There are a number of reasons why the different concepts of morbidity show different results. A first important fact, which has to be taken into consideration, is related to who defines a person’s state of health, regarding among other things who has access to what kinds of knowledge. Is it the person who makes the definition, or is it decided by someone else, for example a physician?
A second important dimension concerns the severity of the condition in the sense of its consequences for the person. Some health problems can be seen as minor as they do not greatly affect the daily life of the person. Other health problems can be regarded as more severe as they limit the person more or less completely. Also important is whether the persons can learn to handle their problems, or perhaps learn to accept them as a natural part of their life situation.
A third important dimension is dealing with the temporal aspects of the health problem. Is it an acute state, a longlasting one, recurring, or even a chronic condition? A fourth dimension concerns the indirect consequences of a person’s health condition. Does it cause social, economic, or other problems for the person regarding the role they normally have in society?

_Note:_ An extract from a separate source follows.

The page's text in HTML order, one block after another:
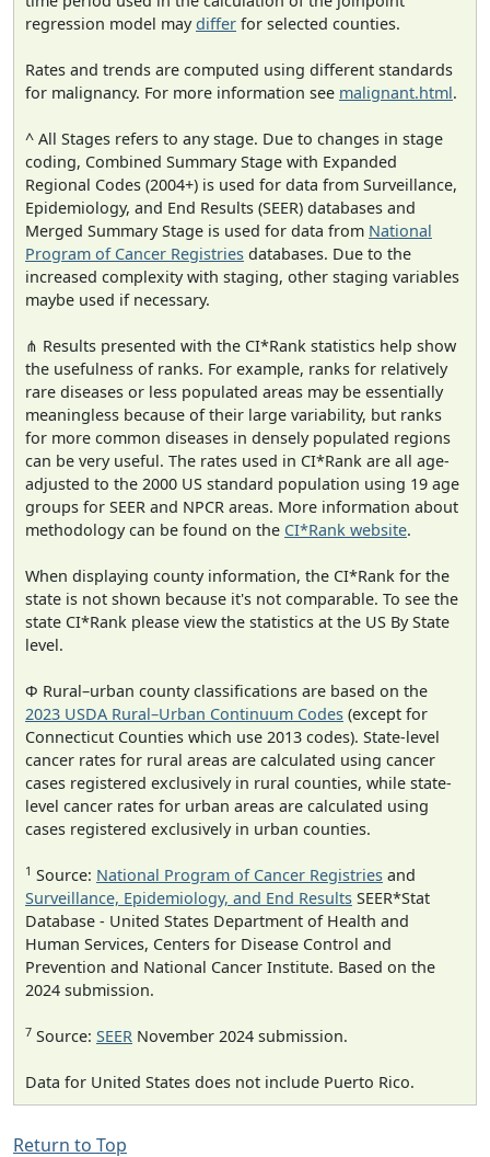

Concerning sickness absence the situation may for example have been, that weaknesses and health problems in the working age population produced more severe consequences during later years and underlying diseases became more problematic to handle at work because of changes in the labour market in terms of rising demands.26–28 People with minor illnesses may have been less able to attend work as the demands at work increased.

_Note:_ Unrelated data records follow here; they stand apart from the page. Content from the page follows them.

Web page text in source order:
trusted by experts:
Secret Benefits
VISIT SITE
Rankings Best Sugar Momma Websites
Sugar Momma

The weak multiple correlations between illness and disease on one hand and sickness absence on the other are of special interest. The ability to work despite an illness or a disease differs depending on type of work and work demands. This means that data on sickness absence tell us not only something about a person’s illness but also about the job the person has, the demands and qualifications needed and possibilities that the person has to influence how to work and in what speed.
The multiple correlation also seems to change over time. Common sense often claims that with increasing numbers on sickness absence there must be a weaker connection to illness or disease. This is supposed to imply that people on sick leave are increasingly less sick when the numbers on sick leave goes up. The findings here however, point to an opposite interpretation. In the period when sickness absence was high in the population, the association with illness and disease was stronger, especially at the end of the period. In the middle of the 1990s, when sickness absence was lower, the correlation between the three indicators was also lower. Thus, after 1997 diseases taken together with illness seem to be the explanation for increasingly more of the sickness absence for every year that passes. It is also a well known fact that sickness absence (in, for example, Sweden) is related to the economic cycle and is low when the level of unemployment is high. The interpretation is said to be, that people with health problems, are more afraid to be away from work when the risk of losing the job is high.

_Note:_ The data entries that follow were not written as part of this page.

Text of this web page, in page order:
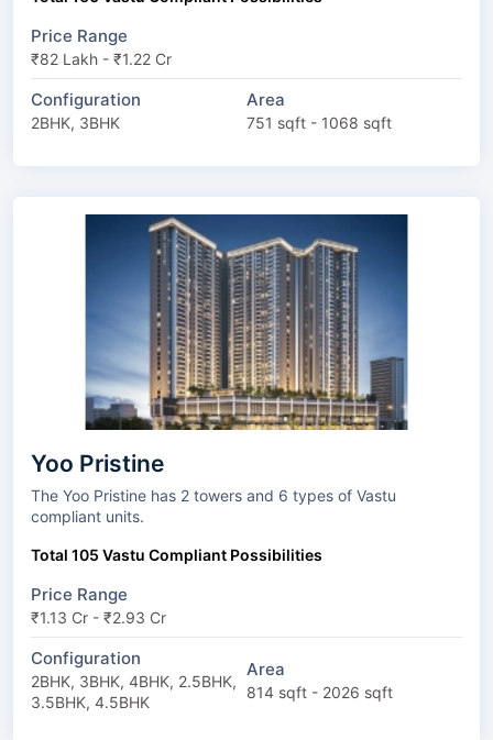
Price Range
₹82 Lakh - ₹1.22 Cr
Configuration
2BHK, 3BHK
Area
751 sqft - 1068 sqft
Yoo Pristine
The Yoo Pristine has 2 towers and 6 types of Vastu
compliant units.
Total 105 Vastu Compliant Possibilities
Price Range
₹1.13 Cr - ₹2.93 Cr
Configuration
2BHK, 3BHK, 4BHK, 2.5BHK,
3.5BHK, 4.5BHK
Area
814 sqft - 2026 sqft

In conclusion, the fact that illness, disease and sickness absence have been found to be so different in terms of magnitude and development over time shows the need for a very careful use of different concepts and indicators. The comparatively low degree of overlap between them further shows that they represent different realities. There is a need to further develop empirical knowledge about how different aspects of morbidity are interrelated and how differences could be interpreted in terms of causes and effects.